The audacity of political and economic strategy taking shape in the Reagan administration is glimpsed in budget director David Stockman's rejection of conservative orthodoxy and opposition to broad cutbacks in Social Security benefits.
Politically, Stockman is seeking to protect the Republican Party from its incorrigible desire to throw widows and orphans to the wolves and thereby embellish a villainous reputation that has helped lose elections for a half-century. The new Office of Management and Budget director is saying that there are methods less painful, both for Republicans and the old, to cut the budget.
His economic justifications are equally intriguing. They are based on his confidence that President Reagan's supplyside economics will transform inflationary contraction of the economy to noninflationary growth. If indexing of Social Security payments (which is designed to keep pace with inflation) is reduced, it would be tacit admission that Reagan's policy will fail.
Specifically at issue is an idea to save billions in social Security payments by recalculating cost-of-living allowances. When Stockman visited Wall Street after his selection by Reagan, he found stalwarts of the nation's great financial houses obsessed with the idea of cutting the budget by clipping away at old-age pension checks.

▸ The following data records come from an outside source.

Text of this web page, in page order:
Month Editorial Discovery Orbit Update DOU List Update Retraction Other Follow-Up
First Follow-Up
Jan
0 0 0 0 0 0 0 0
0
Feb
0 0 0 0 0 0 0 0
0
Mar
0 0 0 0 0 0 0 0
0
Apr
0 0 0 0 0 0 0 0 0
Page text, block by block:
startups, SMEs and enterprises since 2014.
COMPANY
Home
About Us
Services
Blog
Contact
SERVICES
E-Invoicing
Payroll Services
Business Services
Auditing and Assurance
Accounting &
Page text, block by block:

On Capitol Hill, Republicans were equally enchanted by the notion, perpetuating the party's image crystalized when President Hoover dispatched the U.S. Army against the bonus marchers. Many Democrats were also interested, including House Budget Committee Chairman James Jones. Even Jimmy Carter, who campaigned for reelection as the pensioner's best friend, proposed scaled-down cost-of-living allowances in his last budget.
Stockman was opposed from the start and said so publicly to the National Press Club in his first speech as OMB director, a position given surprisingly little publicity. Long before that speech, Stockman had determined that the politically feasible way to reduce federal spending is to pull out a few goats from the herd, not shear all the sheep.

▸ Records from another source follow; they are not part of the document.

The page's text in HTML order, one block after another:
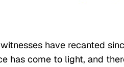
have recanted
has come to light, and
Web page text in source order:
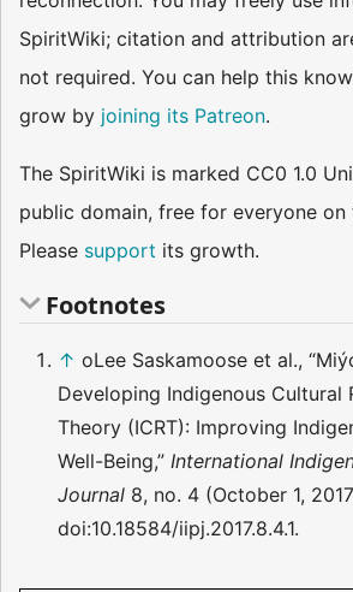
SpiritWiki; citation and attribution
not required. You can help this
grow by joining its Patreon.
The SpiritWiki is marked CC0 1.0
public domain, free for everyone on
Please support its growth.
Footnotes
↑ oLee Saskamoose et al.,
Developing Indigenous Cultural
Theory (ICRT): Improving
Well-Being,” International
Journal 8, no. 4 (October 1,
doi:10.18584/iipj.2017.8.4.1.
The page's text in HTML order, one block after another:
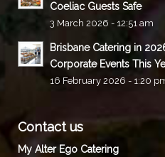
Coeliac Guests Safe
3 March 2026 - 12:51 am
Brisbane Catering in
Corporate Events This
16 February 2026 - 1:20
Contact us
My Alter Ego Catering
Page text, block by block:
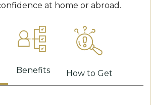
at home or abroad.
Benefits How to Get
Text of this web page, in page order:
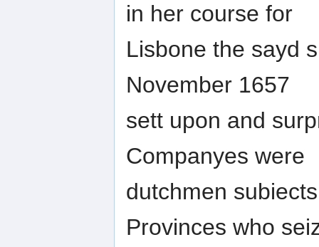
in her course for
Lisbone the sayd
November 1657
sett upon and
Companyes were
dutchmen
Provinces who
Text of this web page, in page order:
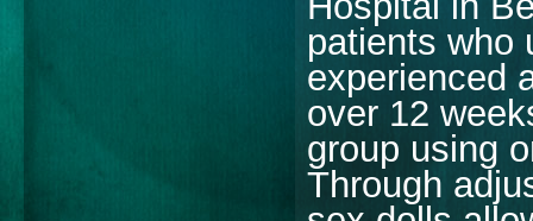
patients who
experienced
over 12
group using
Through
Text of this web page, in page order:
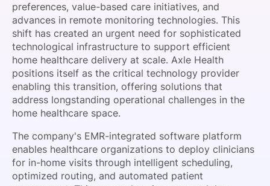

Cutting back cost-of-living adjustments for all Social Security beneficiaries certainly would be shearing sheep. Stockman prefers less politically sensitive goats: reducing special categories of Social Security, saving over $3.5 billion a year. That includes eliminating aid to college students and restructuring disability payments.
Stockman always doubted budgetary benefits from throwing widows and orphans to the wolves. To make sure, he called for advice from an astute supplyside analyst: Alan Reynolds, vice president Chicago's First National Bank.
Reynolds' eight-page memo, now circulating at OMB, asserts that "there is no clear evidence that the existing Consumer Price Index as a basis for Social Security cost-of-living adjustments exaggerates living costs at all." In fact, he said, "retired people usually spend a larger share of their budgets on food and fuel than the CPI assumes, and these prices have risen faster than the CPI."
The Reynolds memo also points to a pitfall inherent in the Carter budget proposal to switch the indexing formula away from purchased housing to rental housing: declining mortgage rates would then not cause reduced costs, because the decline would not be reflected in the index. Indeed, OMB tables show that if inflation is subdued and interest rates fall, the Carter change would step up Social Security outlays by fiscal 1984.
Thus, tinkering with Social Security indexing would be a sign of retreat for Reagan's bold economic policy. "Undue political concern with the budgetary cost of adjusting benefits for inflation does not give a helpful signal," Reynolds writes. "If political and monetary authorities are serious about getting inflation down, why would they express alarm over minor changes in the way fedeal spending is adjusted for inflation?" a
Supply-siders Stockman and Reynolds clearly would not. They have bigger dreams on their horizon. They are less concerned by vagaries of indexation on Social Security than in using tax reduction for inflation-free growth.
Banker Reynolds, one of the nation's most succinct writers about economics, concludes his memo by making an un-Republican, un-bankish comment that economically strapped retired people are not to blame for the runaway budget: "There is no unambiguous evidence that indexing Social Security benefits by the CPI does more than barely compensate for inflation. . . . Even if real Social Security benefits of retured people rose during inflation, many of those same people are greatly injured by what inflation does to private pensions and lifetime savings."
Accordingly, leaving the Social Security index alone not only fits Stockman's sheep-and-goats tactical maxim but adds a new dimension to Reagan's economic strategy. It avoids the politically ruinous Republican instinct to conscript inflation's sorriest victims as vulnerable front-line soldiers in the war against it.